## [Problem details]
Go line by line through the data and copy those with the word "unique".

**** Material for this exercise

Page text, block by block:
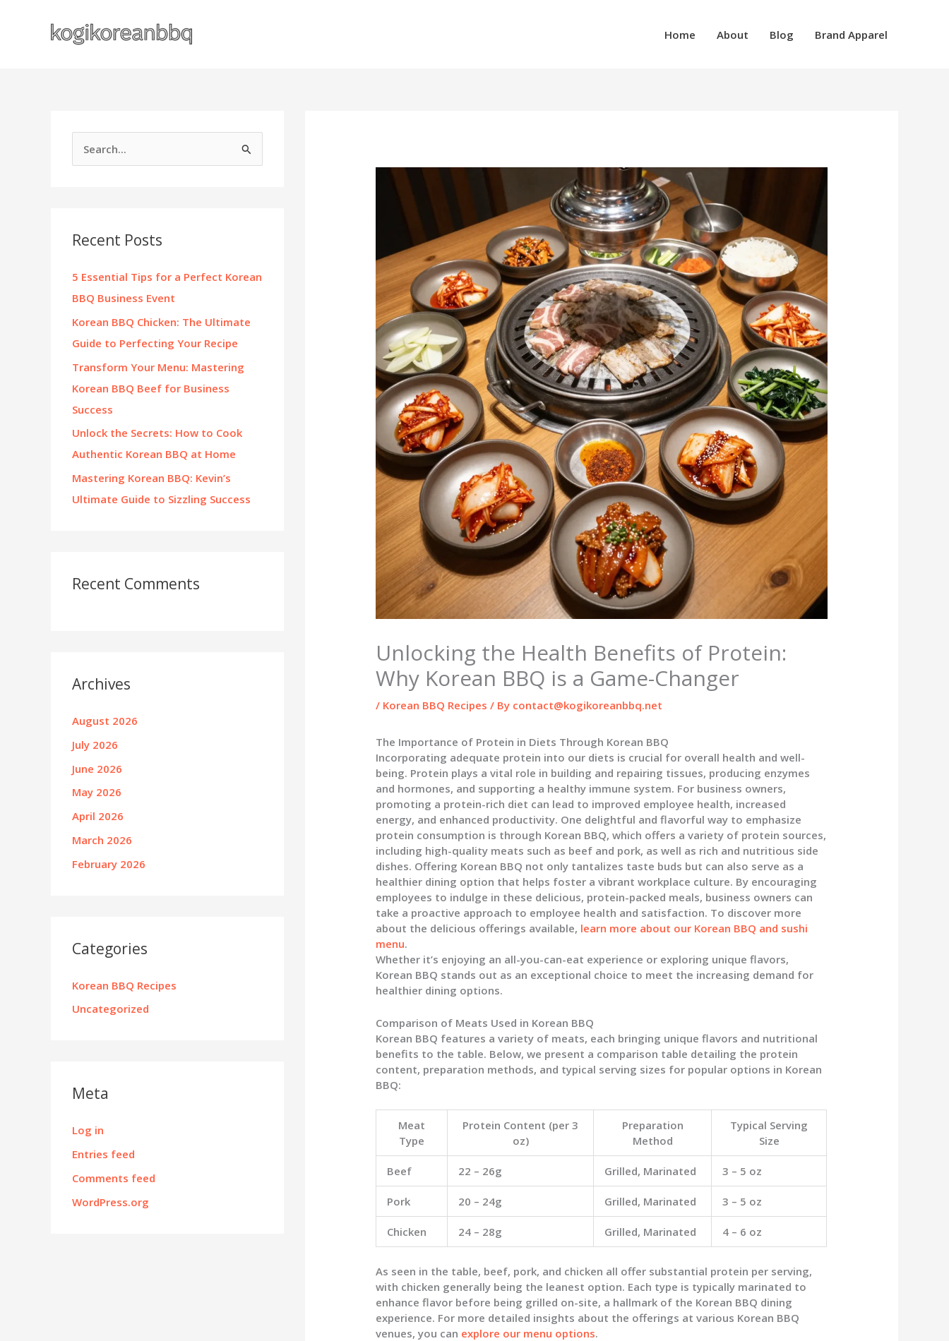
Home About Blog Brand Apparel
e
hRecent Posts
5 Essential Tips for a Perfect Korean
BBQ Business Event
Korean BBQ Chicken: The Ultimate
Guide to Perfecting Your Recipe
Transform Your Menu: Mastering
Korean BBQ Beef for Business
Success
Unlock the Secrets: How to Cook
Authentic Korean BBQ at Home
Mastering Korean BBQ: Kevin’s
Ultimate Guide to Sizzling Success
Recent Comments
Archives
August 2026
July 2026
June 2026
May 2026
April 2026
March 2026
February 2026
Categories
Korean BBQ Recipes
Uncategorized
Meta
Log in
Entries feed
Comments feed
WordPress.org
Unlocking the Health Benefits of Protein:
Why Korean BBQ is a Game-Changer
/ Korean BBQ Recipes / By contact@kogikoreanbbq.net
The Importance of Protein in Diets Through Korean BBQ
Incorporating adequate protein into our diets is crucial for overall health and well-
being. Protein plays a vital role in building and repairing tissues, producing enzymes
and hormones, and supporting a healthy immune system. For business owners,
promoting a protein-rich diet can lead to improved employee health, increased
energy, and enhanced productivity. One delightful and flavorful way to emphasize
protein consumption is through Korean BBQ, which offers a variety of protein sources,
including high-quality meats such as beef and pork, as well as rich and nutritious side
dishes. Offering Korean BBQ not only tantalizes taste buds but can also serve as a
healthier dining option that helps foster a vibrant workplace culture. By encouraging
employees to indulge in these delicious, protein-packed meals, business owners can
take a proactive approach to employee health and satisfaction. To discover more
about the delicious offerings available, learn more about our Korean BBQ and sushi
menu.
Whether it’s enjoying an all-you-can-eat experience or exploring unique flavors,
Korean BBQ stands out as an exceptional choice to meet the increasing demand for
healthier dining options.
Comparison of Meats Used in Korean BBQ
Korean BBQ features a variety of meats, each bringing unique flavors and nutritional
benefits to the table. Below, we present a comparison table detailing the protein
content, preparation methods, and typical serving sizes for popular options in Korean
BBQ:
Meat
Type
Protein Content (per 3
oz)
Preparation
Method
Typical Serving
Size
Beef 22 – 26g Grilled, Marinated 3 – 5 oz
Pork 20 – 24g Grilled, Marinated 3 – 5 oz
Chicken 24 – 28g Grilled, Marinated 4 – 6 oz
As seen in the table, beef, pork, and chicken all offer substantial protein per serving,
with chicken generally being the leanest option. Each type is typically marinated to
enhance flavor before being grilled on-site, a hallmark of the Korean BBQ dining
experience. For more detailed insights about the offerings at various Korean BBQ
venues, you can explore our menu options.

********

## [Written solution]
Whether it’s enjoying an all-you-can-eat experience or exploring unique flavors,
Korean BBQ features a variety of meats, each bringing unique flavors and nutritional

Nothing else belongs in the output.